Pls don't use the words alligator, purple, and sperm in the same sentence ever again.
I just did the nutritional comparison between 2% milk and Bud Light Lime.. the beer had less calories, less carbs, and less fat. It's not looking good for milk in my life anymore
Omg I'm so stupid. All the peoples fb status that said "spain" I thought they were all going to spain.......
Apparently I tried to convince him to sleep with me by showing him that I could do dips....
I ordered a million chicken go wraps and they gave me five. Even when im drunk I can count to a million and know its not five. They fucked me.
I also found a beer label in my bra and I'm pretty sure you put it there and said "this means I trust you"

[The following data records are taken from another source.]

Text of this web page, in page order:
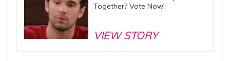
Together? Vote Now!
VIEW STORY
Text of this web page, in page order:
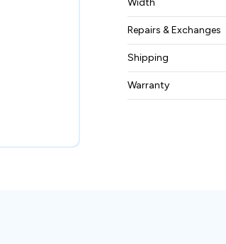
Width
0.29 kg
Repairs & Exchanges
To know more
pleasecontact us.
Shipping
Free ground
Warranty
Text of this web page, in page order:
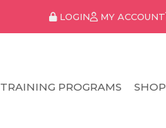
LOGIN MY ACCOUNT
TRAINING PROGRAMS SHOP
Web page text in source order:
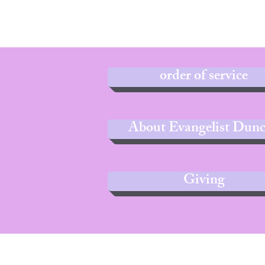
order of service
About Evangelist
Giving
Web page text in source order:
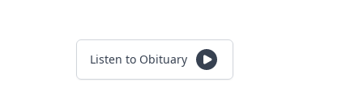
Listen to Obituary
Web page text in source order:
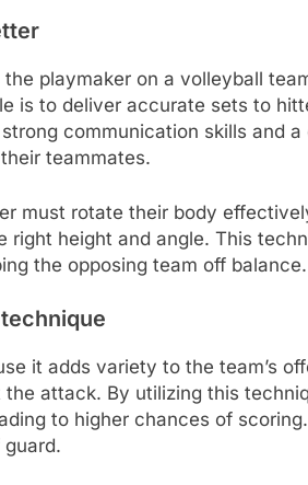
playmaker on a volleyball
is to deliver accurate sets to
communication skills and
teammates.
must rotate their body
right height and angle. This
the opposing team off balance.
it adds variety to the team’s
attack. By utilizing this
to higher chances of
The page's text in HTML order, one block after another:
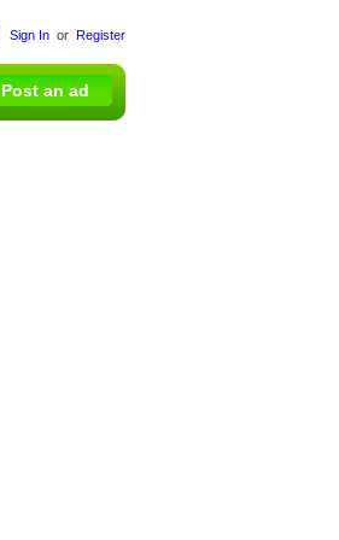
Sign In or Register
Post an ad
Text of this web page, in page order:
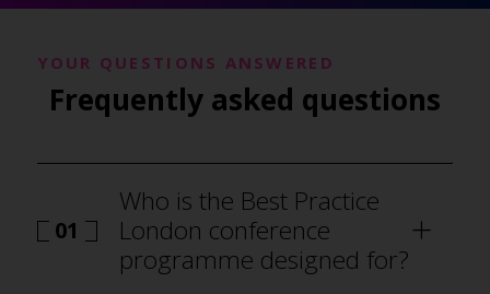
YOUR QUESTIONS ANSWERED
Frequently asked questions
01
Who is the Best Practice
London conference
programme designed for?
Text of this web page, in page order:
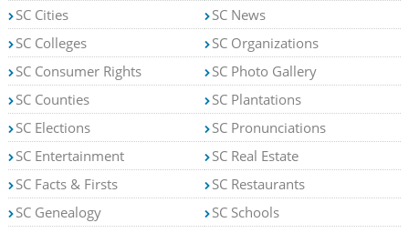
SC Cities
SC Colleges
SC Consumer Rights
SC Counties
SC Elections
SC Entertainment
SC Facts & Firsts
SC Genealogy
SC News
SC Organizations
SC Photo Gallery
SC Plantations
SC Pronunciations
SC Real Estate
SC Restaurants
SC Schools
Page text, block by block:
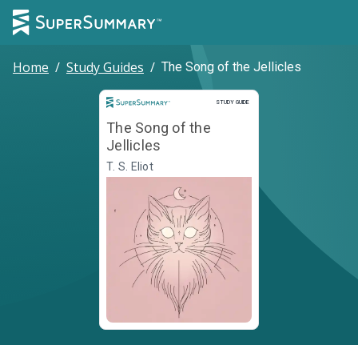
Home / Study Guides / The Song of the Jellicles
STUDY GUIDE
Study Guide
The Song of the
Jellicles
T. S. Eliot
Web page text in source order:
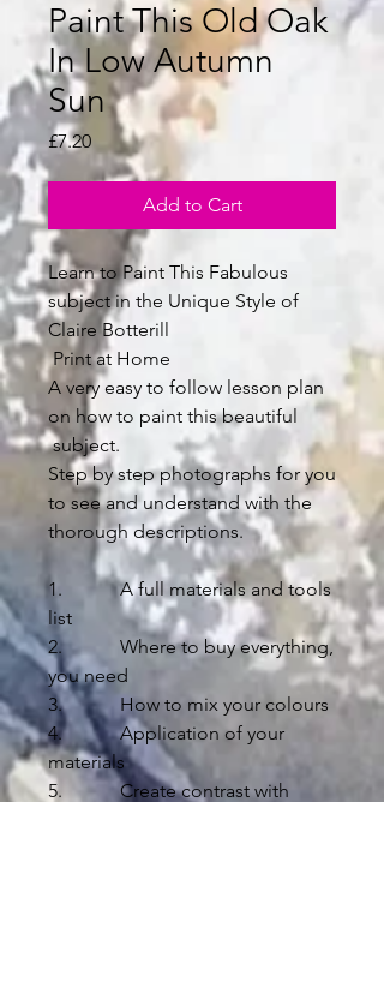
Paint This Old Oak
In Low Autumn
Sun
£7.20Price
Add to Cart
Learn to Paint This Fabulous
subject in the Unique Style of
Claire Botterill
Print at Home
A very easy to follow lesson plan
on how to paint this beautiful
subject.
Step by step photographs for you
to see and understand with the
thorough descriptions.
1. A full materials and tools
list
2. Where to buy everything,
you need
3. How to mix your colours
4. Application of your
materials
5. Create contrast with
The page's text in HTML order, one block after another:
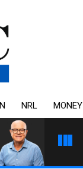
NRL MONEY
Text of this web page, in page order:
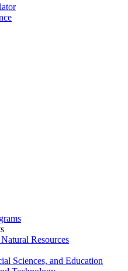
Resources
Sciences, and Education
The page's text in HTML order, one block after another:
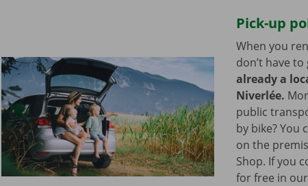
Pick-up
When you
don’t have
already a
Niverlée.
public
by bike? You
on the
Shop. If you
for free in
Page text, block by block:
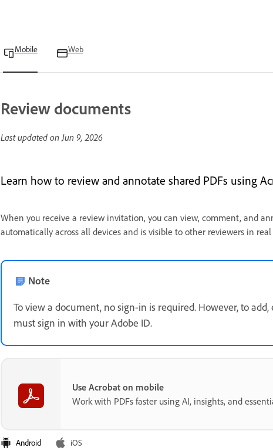
Mobile Web
Review documents
Last updated onJun 9, 2026
Learn how to review and annotate shared PDFs using
When you receive a review invitation, you can view, comment, and
automatically across all devices and is visible to other reviewers in
Note
To view a document, no sign-in is required. However, to
must sign in with your Adobe ID.
Use Acrobat on mobile
Work with PDFs faster using AI, insights, and
Android iOS
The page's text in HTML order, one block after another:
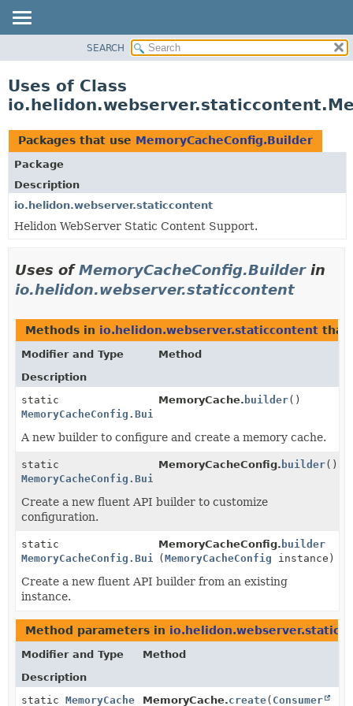
PACKAGE
USE
TREE
DEPRECATED
INDEX
HELP
SEARCH
Uses of Class
Packages that use MemoryCacheConfig.Builder
Package
Description
io.helidon.webserver.staticcontent
Helidon WebServer Static Content Support.
Uses ofMemoryCacheConfig.Builderin
io.helidon.webserver.staticcontent
Methods in io.helidon.webserver.staticcontent that
Modifier and Type
Method
Description
static
MemoryCacheConfig.Builder
MemoryCache. builder()
A new builder to configure and create a memory cache.
static
MemoryCacheConfig.Builder
MemoryCacheConfig. builder()
Create a new fluent API builder to customize
configuration.
static
MemoryCacheConfig.Builder
MemoryCacheConfig. builder
(MemoryCacheConfig instance)
Create a new fluent API builder from an existing
instance.
Method parameters in
Modifier and Type
Method
Description
static MemoryCache MemoryCache.create( Consumer
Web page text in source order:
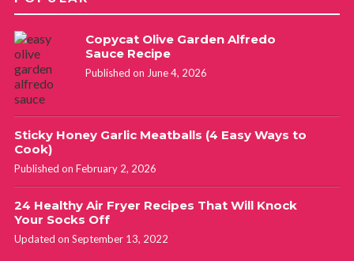
Debra
April 14, 2020 at 4:58 am
I have been able to keep a head of lettuce crisp for up to 2
months by wrapping it in paper towels and storing in a
plastic ziplock bag. When the paper gets moist, replace it
with dry paper towels.
I keep buying and throwing celery out, so I will try the
parchment paper and aluminum foil trick. Thanks for
sharing.
Copycat Olive Garden Alfredo
Sauce Recipe
Published on June 4, 2026
Sticky Honey Garlic Meatballs (4 Easy Ways to
Cook)
Published on February 2, 2026
24 Healthy Air Fryer Recipes That Will Knock
Your Socks Off
Updated on September 13, 2022
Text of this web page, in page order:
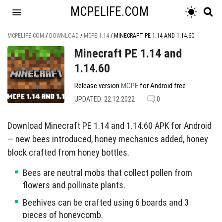
MCPELIFE.COM
MCPELIFE.COM / DOWNLOAD / MCPE 1.14 / MINECRAFT PE 1.14 AND 1.14.60
Minecraft PE 1.14 and
1.14.60
Release version MCPE for Android free
UPDATED: 22.12.2022 0
Download Minecraft PE 1.14 and 1.14.60 APK for Android
— new bees introduced, honey mechanics added, honey
block crafted from honey bottles.
Bees are neutral mobs that collect pollen from
flowers and pollinate plants.
Beehives can be crafted using 6 boards and 3
pieces of honeycomb.
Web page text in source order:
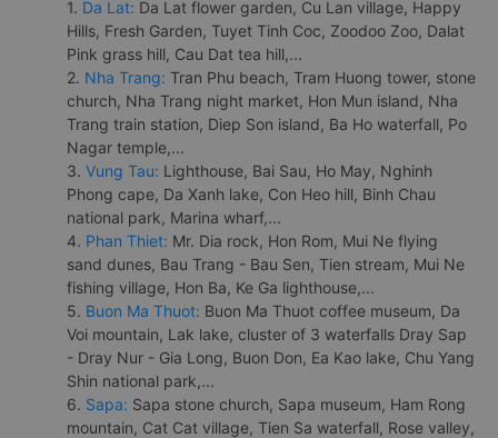
1. Da Lat: Da Lat flower garden, Cu Lan village, Happy
Hills, Fresh Garden, Tuyet Tinh Coc, Zoodoo Zoo, Dalat
Pink grass hill, Cau Dat tea hill,...
2. Nha Trang: Tran Phu beach, Tram Huong tower, stone
church, Nha Trang night market, Hon Mun island, Nha
Trang train station, Diep Son island, Ba Ho waterfall, Po
Nagar temple,...
3. Vung Tau: Lighthouse, Bai Sau, Ho May, Nghinh
Phong cape, Da Xanh lake, Con Heo hill, Binh Chau
national park, Marina wharf,...
4. Phan Thiet: Mr. Dia rock, Hon Rom, Mui Ne flying
sand dunes, Bau Trang - Bau Sen, Tien stream, Mui Ne
fishing village, Hon Ba, Ke Ga lighthouse,...
5. Buon Ma Thuot: Buon Ma Thuot coffee museum, Da
Voi mountain, Lak lake, cluster of 3 waterfalls Dray Sap
- Dray Nur - Gia Long, Buon Don, Ea Kao lake, Chu Yang
Shin national park,...
6. Sapa: Sapa stone church, Sapa museum, Ham Rong
mountain, Cat Cat village, Tien Sa waterfall, Rose valley,
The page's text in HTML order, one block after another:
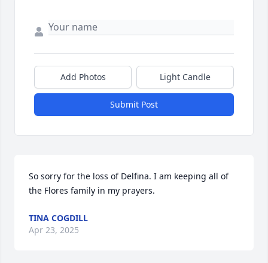
Add Photos Light Candle
Submit Post
So sorry for the loss of Delfina. I am keeping all of
the Flores family in my prayers.
TINA COGDILL
Apr 23, 2025
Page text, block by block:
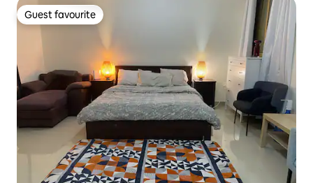
Guest favourite
Guest favourite
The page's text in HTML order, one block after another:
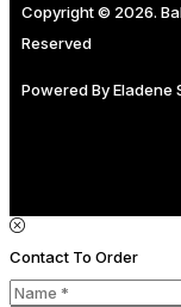
Copyright © 2026.
Reserved
Powered ByEladene
Contact To Order
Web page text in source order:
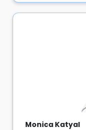
Monica Katyal
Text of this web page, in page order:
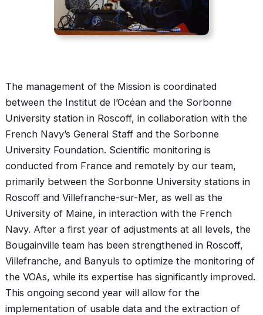
The management of the Mission is coordinated
between the Institut de l’Océan and the Sorbonne
University station in Roscoff, in collaboration with the
French Navy’s General Staff and the Sorbonne
University Foundation. Scientific monitoring is
conducted from France and remotely by our team,
primarily between the Sorbonne University stations in
Roscoff and Villefranche-sur-Mer, as well as the
University of Maine, in interaction with the French
Navy. After a first year of adjustments at all levels, the
Bougainville team has been strengthened in Roscoff,
Villefranche, and Banyuls to optimize the monitoring of
the VOAs, while its expertise has significantly improved.
This ongoing second year will allow for the
implementation of usable data and the extraction of
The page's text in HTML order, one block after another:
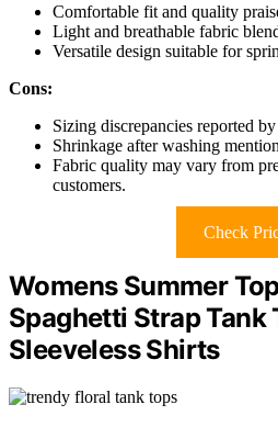
Comfortable fit and quality
Light and breathable fabric
Versatile design suitable for
Cons:
Sizing discrepancies reported
Shrinkage after washing
Fabric quality may vary from
customers.
Check
Womens Summer
Spaghetti Strap Tank
Sleeveless Shirts
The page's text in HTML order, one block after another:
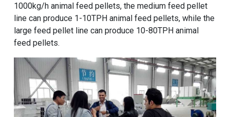
1000kg/h animal feed pellets, the medium feed pellet
line can produce 1-10TPH animal feed pellets, while the
large feed pellet line can produce 10-80TPH animal
feed pellets.
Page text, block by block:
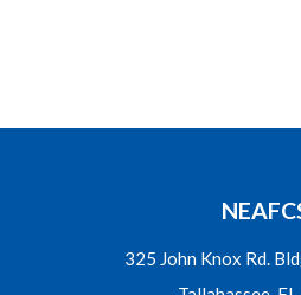
325 John Knox Rd.
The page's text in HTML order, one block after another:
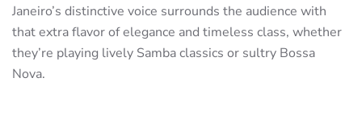
Janeiro’s distinctive voice surrounds the audience with
that extra flavor of elegance and timeless class, whether
they’re playing lively Samba classics or sultry Bossa
Nova.
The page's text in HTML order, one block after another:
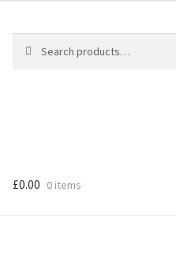
for:
£0.00 0 items

Planning a foam party. Swimsuits are mandatory, and please no granny suits. If you wear a granny suit I will stick you in the corner and put a cone hat on your head.
Like woke up with a dick piercing kind of drunk.
You kept whispering to me that the guy making your burrito was an angel.
I woke up naked with my work shoes on
Pretty sure the cop told you that you were the first person he pulled over for being drunk on a tractor. So there's that.
We need to get me chipped asap
i spent my Thursday drinking before noon and not wearing pants
The creeper at the bar just realized we have the same birthday and bought me four beers already. He walked off so I took his change and dashed, i'm bringing the case over now.
I'm really sorry I called you a "smug, arrogant, boyfriend-fucking piece of defecation". I was super drunk.
I was going to be mad, but then I remembered you don't use autocorrect and spelled everything correctly and I was kinda impressed.